Segment Start: Dataset excerpts

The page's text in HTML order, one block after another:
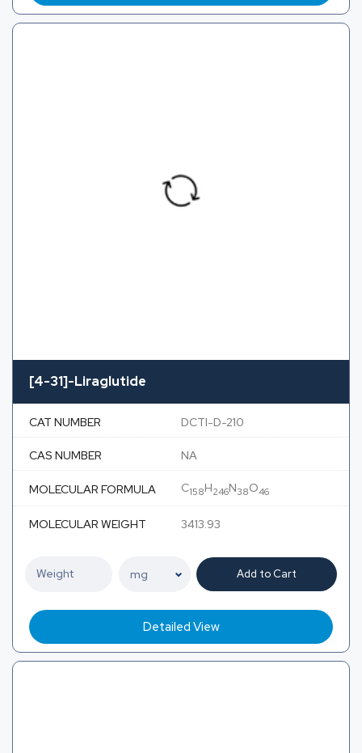
[4-31]-Liraglutide
CAT NUMBER DCTI-D-210
CAS NUMBER NA
MOLECULAR FORMULA C158H246N38O46
MOLECULAR WEIGHT 3413.93
Add to Cart
Detailed View
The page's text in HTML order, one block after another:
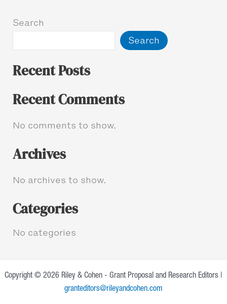
Search
Search
Recent Posts
Recent Comments
No comments to show.
Archives
No archives to show.
Categories
No categories
Copyright © 2026 Riley & Cohen - Grant Proposal and Research Editors |
granteditors@rileyandcohen.com
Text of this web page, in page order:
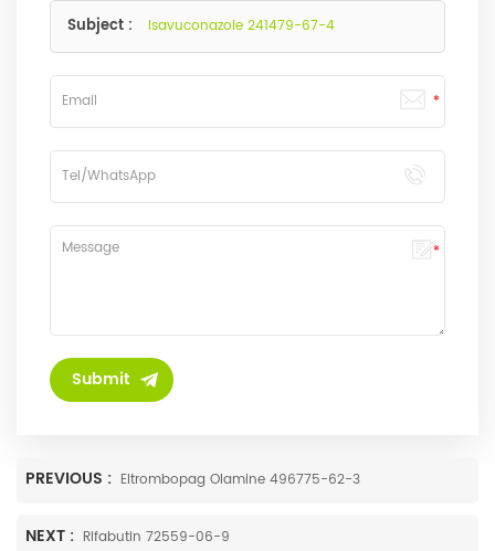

Segment End: Dataset excerpts

Would you return the material above exactly, apart from its pictures?

[Answer area]:
The page's text in HTML order, one block after another:
[4-31]-Liraglutide
CAT NUMBER DCTI-D-210
CAS NUMBER NA
MOLECULAR FORMULA C158H246N38O46
MOLECULAR WEIGHT 3413.93
Add to Cart
Detailed View
The page's text in HTML order, one block after another:
Search
Search
Recent Posts
Recent Comments
No comments to show.
Archives
No archives to show.
Categories
No categories
Copyright © 2026 Riley & Cohen - Grant Proposal and Research Editors |
granteditors@rileyandcohen.com
Text of this web page, in page order:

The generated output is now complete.